■ INSTRUCTIONS FOR THE TASK ■
Repeat, word for word, all the data that follows, and exclude the pictures.

■ INFORMATION ■
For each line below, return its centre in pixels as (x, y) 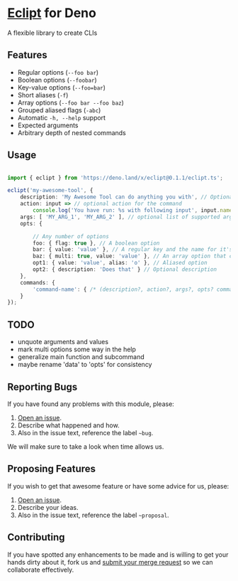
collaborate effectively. (41, 570)
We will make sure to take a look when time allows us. (86, 447)
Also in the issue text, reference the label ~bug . (85, 432)
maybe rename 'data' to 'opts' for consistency (85, 365)
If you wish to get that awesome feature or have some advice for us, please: (118, 486)
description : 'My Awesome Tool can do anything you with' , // (114, 197)
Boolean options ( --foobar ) (57, 80)
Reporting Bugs (42, 387)
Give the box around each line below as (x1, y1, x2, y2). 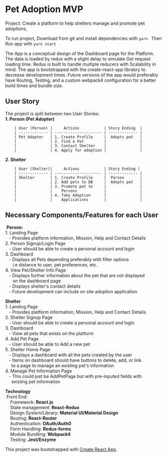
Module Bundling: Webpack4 (10, 431, 71, 437)
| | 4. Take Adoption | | (14, 192, 142, 198)
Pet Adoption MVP (5, 4, 84, 15)
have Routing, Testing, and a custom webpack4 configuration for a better (5, 77, 156, 83)
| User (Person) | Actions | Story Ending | (14, 125, 142, 130)
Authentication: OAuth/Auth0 (10, 420, 72, 426)
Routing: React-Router (10, 415, 57, 421)
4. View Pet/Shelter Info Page (5, 267, 66, 273)

■ YOUR RESPONSE ■
For each line below, return its centre in pixels as (x, y) 
collaborate effectively. (41, 570)
We will make sure to take a look when time allows us. (86, 447)
Also in the issue text, reference the label ~bug . (85, 432)
maybe rename 'data' to 'opts' for consistency (85, 365)
If you wish to get that awesome feature or have some advice for us, please: (118, 486)
description : 'My Awesome Tool can do anything you with' , // (114, 197)
Boolean options ( --foobar ) (57, 80)
Reporting Bugs (42, 387)
Give the box around each line below as (x1, y1, x2, y2). 
Module Bundling: Webpack4 (10, 431, 71, 437)
| | 4. Take Adoption | | (14, 192, 142, 198)
Pet Adoption MVP (5, 4, 84, 15)
have Routing, Testing, and a custom webpack4 configuration for a better (5, 77, 156, 83)
| User (Person) | Actions | Story Ending | (14, 125, 142, 130)
Authentication: OAuth/Auth0 (10, 420, 72, 426)
Routing: React-Router (10, 415, 57, 421)
4. View Pet/Shelter Info Page (5, 267, 66, 273)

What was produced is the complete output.